Pour répondre à ces accusations, le procureur a proposé des mesures drastiques :
- La création d’un « permis de poster » : obligeant les utilisateurs à suivre une formation avant de pouvoir publier des contenus.
- Un score de crédibilité pour chaque usager, basé sur la fiabilité de leurs publications.
- Une journée hebdomadaire sans algorithme, où les contenus ne seraient pas triés ou promus automatiquement.
La défense : entre hébergeur et éditeur
Maître Ilène Choukri, avocate de la défense, et spécialisée en droit des nouvelles technologies, a présenté un plaidoyer structuré, insistant sur la neutralité des réseaux sociaux en tant qu’outils numériques. « Les plateformes ne créent pas de contenus, elles ne font que les héberger. La responsabilité des propos diffusés revient à leurs auteurs, pas aux intermédiaires techniques. »
Maître Choukri a particulièrement mis l’accent sur la distinction juridique entre hébergeur et éditeur. Selon la loi pour la confiance dans l’économie numérique, un hébergeur se limite à stocker les contenus publiés par des tiers et ne peut être tenu responsable des contenus illicites tant qu’il n’en a pas connaissance. Un éditeur, en revanche, exerce un rôle actif dans la sélection ou la modification des contenus, ce qui engage sa responsabilité.
La défense a contesté les accusations selon lesquelles les algorithmes transformeraient les réseaux sociaux en éditeurs. « Ces outils ne favorisent pas intentionnellement les contenus polarisants. Ils sont conçus pour personnaliser l’expérience utilisateur en fonction des préférences. Ce n’est pas une ligne éditoriale, mais une optimisation technologique. »
Cependant, des cas tels que celui de Meta, qui a récemment réduit ses efforts de modération pour privilégier une « liberté d’expression totale », ont été cités comme des exemples flous où la frontière entre hébergeur et éditeur devient incertaine.
Maître Choukri a également souligné les contributions positives de ces plateformes.

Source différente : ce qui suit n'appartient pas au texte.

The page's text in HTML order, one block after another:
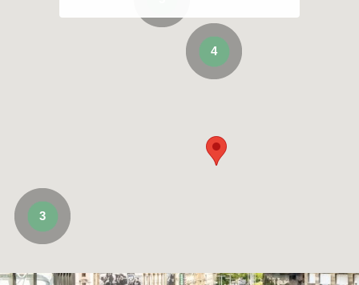
4
3
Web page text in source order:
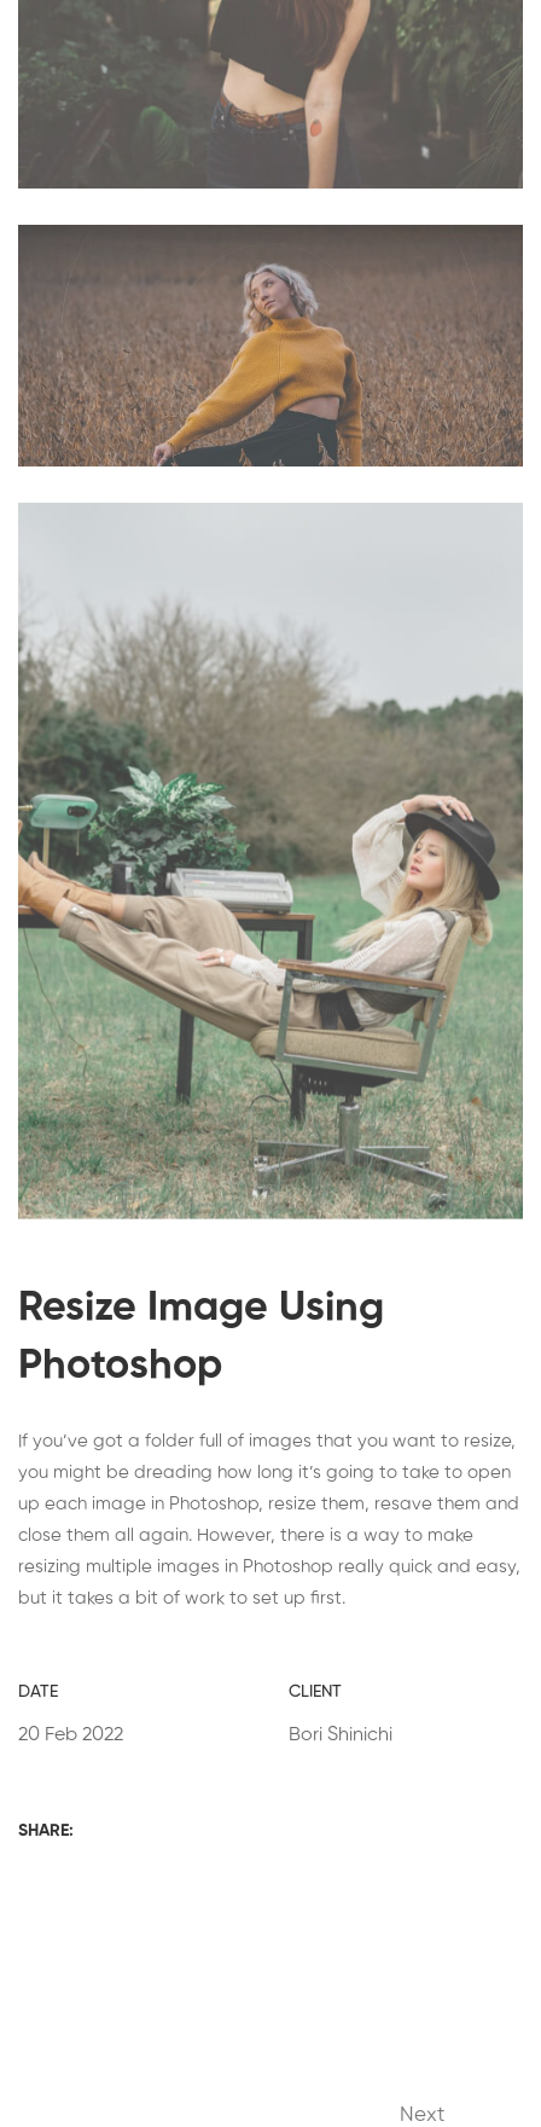
Resize Image Using
Photoshop
If you’ve got a folder full of images that you want to resize,
you might be dreading how long it’s going to take to open
up each image in Photoshop, resize them, resave them and
close them all again. However, there is a way to make
resizing multiple images in Photoshop really quick and easy,
but it takes a bit of work to set up first.
DATE
20 Feb 2022
CLIENT
Bori Shinichi
SHARE:
Next
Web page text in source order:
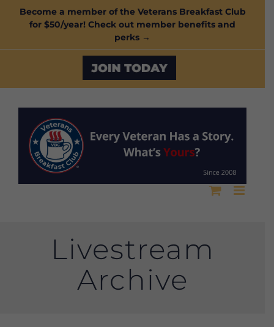
SkipBecome a member of the Veterans Breakfast Club
for $50/year! Check out member benefits and
perks →
Custom
Livestream
Archive
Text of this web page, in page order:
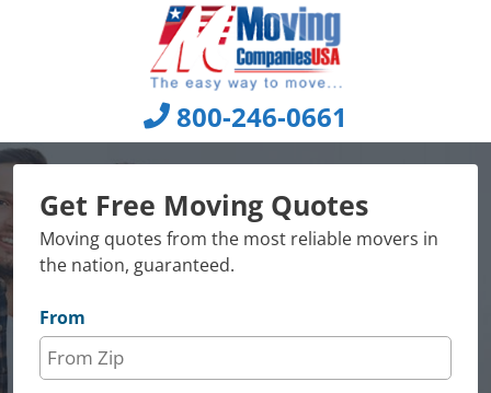
800-246-0661
Get Free Moving Quotes
Moving quotes from the most reliable movers in
the nation, guaranteed.
From
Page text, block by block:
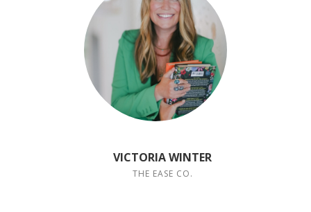
VICTORIA WINTER
THE EASE CO.

Elles permettent de connecter des individus isolés et de créer des communautés de soutien, notamment lors de catastrophes naturelles ou de crises sociales. L’éducation et l’inclusion : Les réseaux sociaux ont amplifié des campagnes importantes, comme celles contre le harcèlement scolaire ou pour les droits des femmes. En concevant de nouveaux métiers et en facilitant l’accès des petites entreprises à des marchés mondiaux, les plateformes contribuent à la croissance économique.
La défense a reconnu les limites des mécanismes de modération actuels, mais a insisté sur le fait que les réseaux sociaux ne peuvent pas veiller sur tout le contenu en temps réel sans enfreindre la liberté d’expression. « Une surveillance totale serait contraire aux valeurs démocratiques que l’on cherche à protéger », a déclaré maitre Choukri.

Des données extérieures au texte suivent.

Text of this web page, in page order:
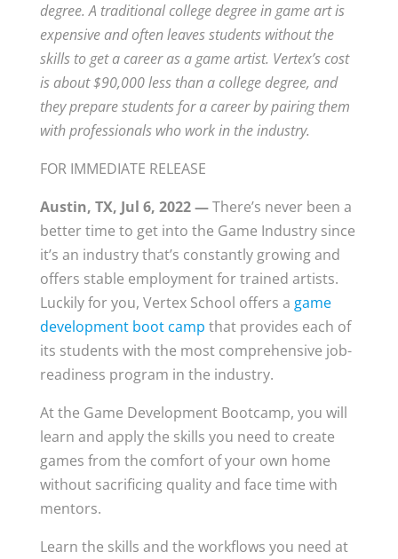
degree. A traditional college degree in game art is
expensive and often leaves students without the
skills to get a career as a game artist. Vertex’s cost
is about $90,000 less than a college degree, and
they prepare students for a career by pairing them
with professionals who work in the industry.
FOR IMMEDIATE RELEASE
Austin, TX, Jul 6, 2022 —There’s never been a
better time to get into the Game Industry since
it’s an industry that’s constantly growing and
offers stable employment for trained artists.
Luckily for you, Vertex School offers a game
development boot camp that provides each of
its students with the most comprehensive job-
readiness program in the industry.
At the Game Development Bootcamp, you will
learn and apply the skills you need to create
games from the comfort of your own home
without sacrificing quality and face time with
mentors.
Learn the skills and the workflows you need at
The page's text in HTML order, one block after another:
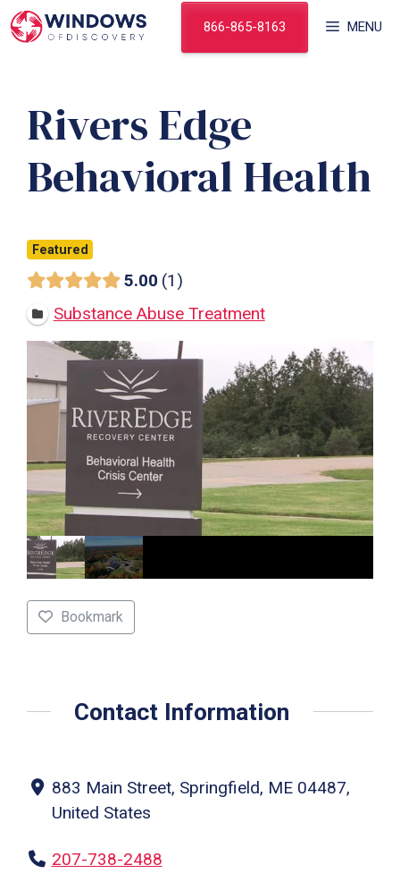
Skip
to
MENU
866-865-8163
Rivers Edge
Behavioral Health
Featured
5.00 1
Substance Abuse Treatment
Bookmark
Contact Information
883 Main Street, Springfield, ME 04487,
United States
207-738-2488
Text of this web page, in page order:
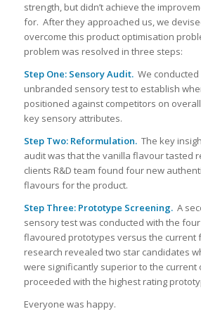
strength, but didn’t achieve the
for. After they approached us, we
overcome this product optimisation
problem was resolved in three steps:
Step One: Sensory Audit. We conducted
unbranded sensory test to establish
positioned against competitors on
key sensory attributes.
Step Two: Reformulation.The key
audit was that the vanilla flavour tasted
clients R&D team found four new
flavours for the product.
Step Three: Prototype Screening. A
sensory test was conducted with the
flavoured prototypes versus the current
research revealed two star candidates
were significantly superior to the current
proceeded with the highest rating
Everyone was happy.
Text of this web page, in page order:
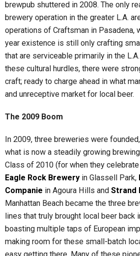
brewpub shuttered in 2008. The only
brewery operation in the greater L.A.
operations of Craftsman in Pasadena,
year existence is still only crafting
that are serviceable primarily in the
these cultural hurdles, there were
craft; ready to charge ahead in what
and unreceptive market for local beer.
The 2009 Boom
In 2009, three breweries were
what is now a steadily growing
Class of 2010 (for when they
Eagle Rock Brewery in Glassell Park,
Companie in Agoura Hills and Strand
Manhattan Beach became the three
lines that truly brought local beer back
boasting multiple taps of European
making room for these small-batch
easy getting there. Many of these
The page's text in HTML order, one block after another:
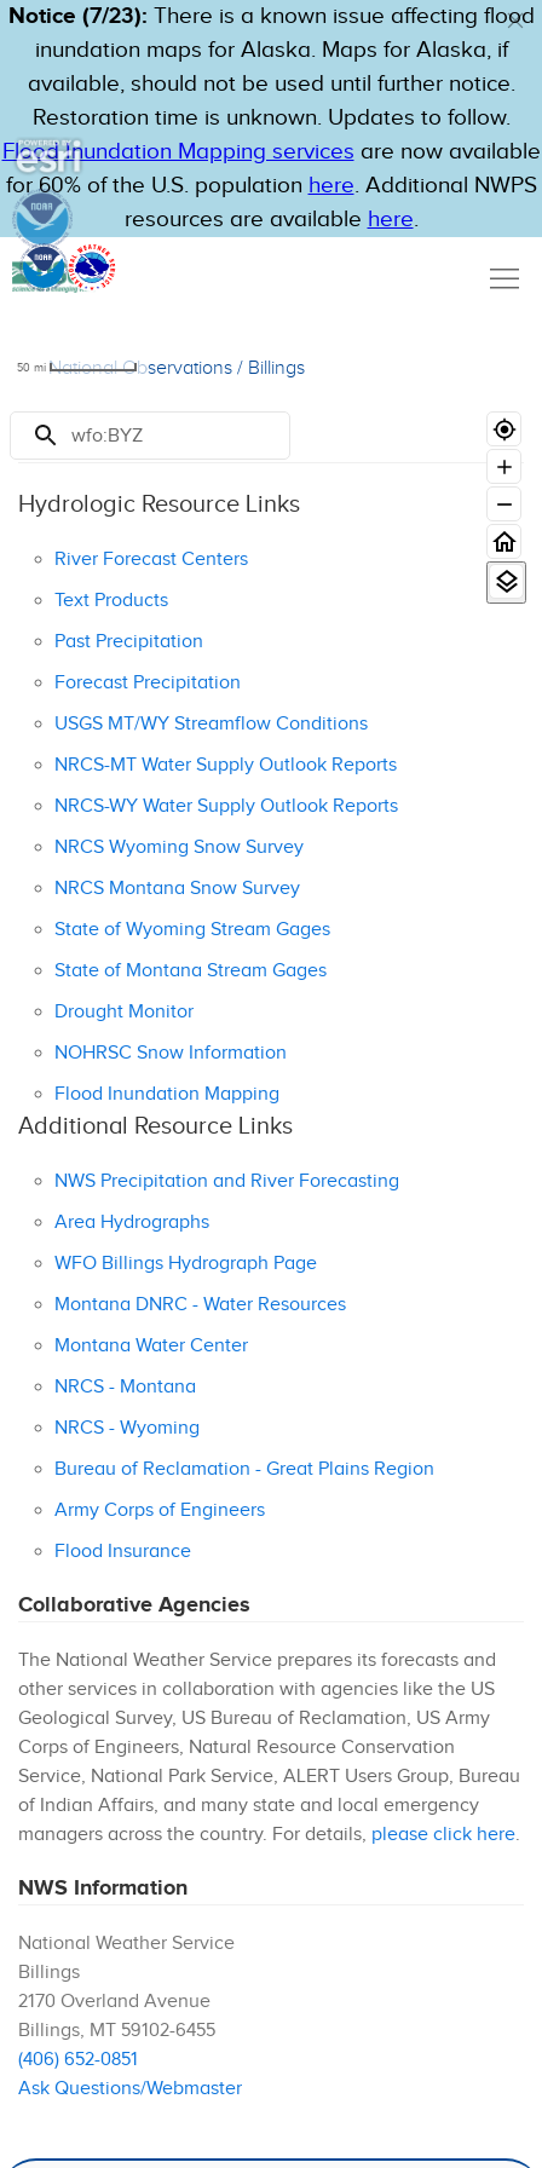
Notice (7/23): There is a known issue affecting flood
inundation maps for Alaska. Maps for Alaska, if
available, should not be used until further notice.
Restoration time is unknown. Updates to follow.
Flood Inundation Mapping services are now available
for 60% of the U.S. population here. Additional NWPS
resources are available here.
National Observations / Billings
50 mi
Resources
Hydrologic Resource Links
River Forecast Centers
Text Products
Past Precipitation
Forecast Precipitation
USGS MT/WY Streamflow Conditions
NRCS-MT Water Supply Outlook Reports
NRCS-WY Water Supply Outlook Reports
NRCS Wyoming Snow Survey
NRCS Montana Snow Survey
State of Wyoming Stream Gages
State of Montana Stream Gages
Drought Monitor
NOHRSC Snow Information
Flood Inundation Mapping
Additional Resource Links
NWS Precipitation and River Forecasting
Area Hydrographs
WFO Billings Hydrograph Page
Montana DNRC - Water Resources
Montana Water Center
NRCS - Montana
NRCS - Wyoming
Bureau of Reclamation - Great Plains Region
Army Corps of Engineers
Flood Insurance
Collaborative Agencies
The National Weather Service prepares its forecasts and
other services in collaboration with agencies like the US
Geological Survey, US Bureau of Reclamation, US Army
Corps of Engineers, Natural Resource Conservation
Service, National Park Service, ALERT Users Group, Bureau
of Indian Affairs, and many state and local emergency
managers across the country. For details, please click here.
NWS Information
National Weather Service
Billings
2170 Overland Avenue
Billings, MT 59102-6455
(406) 652-0851
Ask Questions/Webmaster

Elle a également plaidé pour une co-responsabilité, appelant les gouvernements, les entreprises technologiques et les citoyens à travailler ensemble pour créer un environnement numérique plus sûr.
Un verdict symbolique : une invitation à la réflexion
Bien qu’il s’agisse d’un procès fictif, cet événement a permis d’aborder des enjeux cruciaux pour nos sociétés. Les réseaux sociaux doivent-ils être considérés comme de simples outils neutres ou comme des acteurs responsables ? Comment encadrer la distinction entre hébergeur et éditeur ? Quelle régulation équilibrée peut garantir à la fois la liberté d’expression et la sécurité en ligne ?
Ce procès fictif organisé par l’Institut EuropIA, sous la direction de Marco Landi, a posé les bases d’un débat nécessaire sur l’avenir des plateformes numériques. L’événement a souligné l’urgence de développer une régulation adaptée, capable de relever les défis du XXIe siècle tout en préservant les libertés fondamentales.
En définitive, cet exercice a démontré que les réseaux sociaux ne peuvent être ni diabolisés ni exonérés de toute responsabilité. Ils reflètent la complexité de nos sociétés et demandent une approche collective pour équilibrer innovation, liberté et éthique.